Juergen and Rosemary Dudek of Archfeldt, Germany, were sentenced to 90 days in prison in July 2008 because they homeschool their children. Their sentence was overturned by an appeals court because of a legal error, and a new trial was ordered. Their new trial began November 16. German news reports indicate the judge appears disposed to seek a compromise. But prosecutor Herwig Mueller has vowed to appeal any sentence that does not include jail time for these parents, who have been in the spotlight for years because of their insistence on homeschooling. This was the same prosecutor who appealed the lower court sentence of only a fine, saying to the family, “You don’t have to worry about the fine because I will send you to jail.”
Armin Eckermann, president of the homeschool organization, Schuzh, was present at the trial. He told HSLDA the judge was seeking a compromise.

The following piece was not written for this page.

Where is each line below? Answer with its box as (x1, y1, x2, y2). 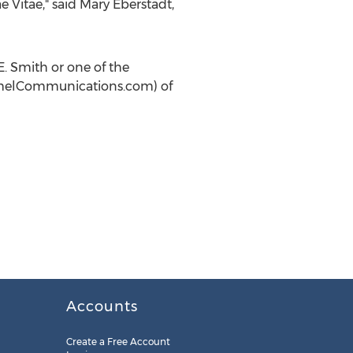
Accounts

“This judge said that he thought a jail sentence was too harsh for the Dudek family under this situation,” said Eckermann. “But the prosecutor took a hard line.”
The new trial was continued to next week after more than seven hours of testimony. This included an outburst by Mr. Mueller when Mr. Dudek asked the local school officials if they knew the current laws that criminalize homeschoolers were based on laws from 1938. Mr. Mueller loudly protested: “All those Nazi laws have been suspended, and this one is democratic, and you’ve got to accept it, and that’s it.”
Mr. Dudek disagrees.
“The ‘schuhlpflicht’—the laws that require school attendance—are on the books in the German states,” he explained, “and have been traced back to the ‘Reichsculpflicht Gesetz’ [federal compulsory attendance laws] which was passed in 1938. Except for the removal of references to the Nazi party, these laws are identical or substantially the same as the laws passed by Hitler’s government, criminalizing parents who keep their children home for school.”
The Dudeks feel that homeschooling their children is the right thing to do and are determined resist what they consider unjust laws barring them from home education.
“The judge gave me an opportunity to discuss my reasons for homeschooling, for which I am grateful,” said Mr. Dudek. “But he told us that the constitutional court has already ruled on the issue of whether homeschooling is allowed. However, our lawyers were able to show evidence that the state had not honored their commitment not to prosecute us while our application to become a private school was pending.”
The judge suggested that the original fine could be reimposed, but prosecutor Mueller was adamant. “If a fine is the result of this trial, another appeal from the sentence will be made,” he is reported to have said.
Nevertheless, the Dudeks felt that the judge was being fair.“He was very interested in this new piece of evidence, that was not in his file, about our private school application,” Mr. Dudek said. “This is why he continued the trial—he wants to hear more evidence from the previous prosecutor, who offered to suspend prosecution while we sought approval as a private school. Mr. Schop, the former prosecutor, is scheduled to testify next week. He was a very decent man, and we hope his testimony will help our case.”
The Dudeks appreciate the many people who have supported them with encouragement and prayer.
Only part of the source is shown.